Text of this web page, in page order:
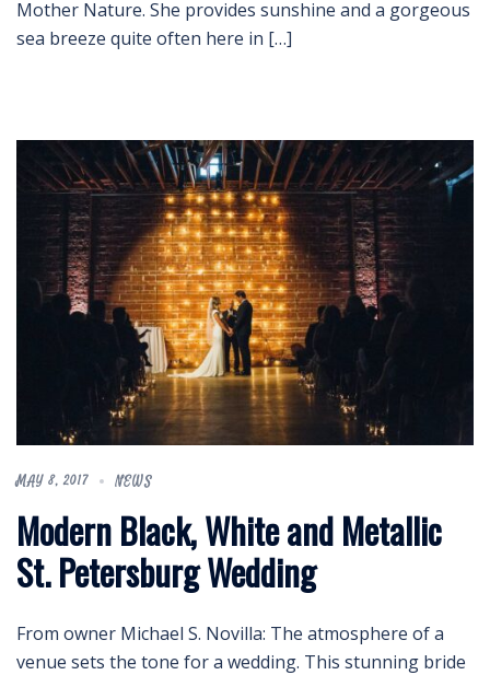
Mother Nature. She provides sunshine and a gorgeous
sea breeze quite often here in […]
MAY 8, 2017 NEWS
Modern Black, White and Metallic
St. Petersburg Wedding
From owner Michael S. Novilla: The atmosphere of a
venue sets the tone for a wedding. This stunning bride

· · · ·

# Your goal
Repeat all the data as it stands, dropping any images it holds.

# Answer
Text of this web page, in page order:
Mother Nature. She provides sunshine and a gorgeous
sea breeze quite often here in […]
MAY 8, 2017 NEWS
Modern Black, White and Metallic
St. Petersburg Wedding
From owner Michael S. Novilla: The atmosphere of a
venue sets the tone for a wedding. This stunning bride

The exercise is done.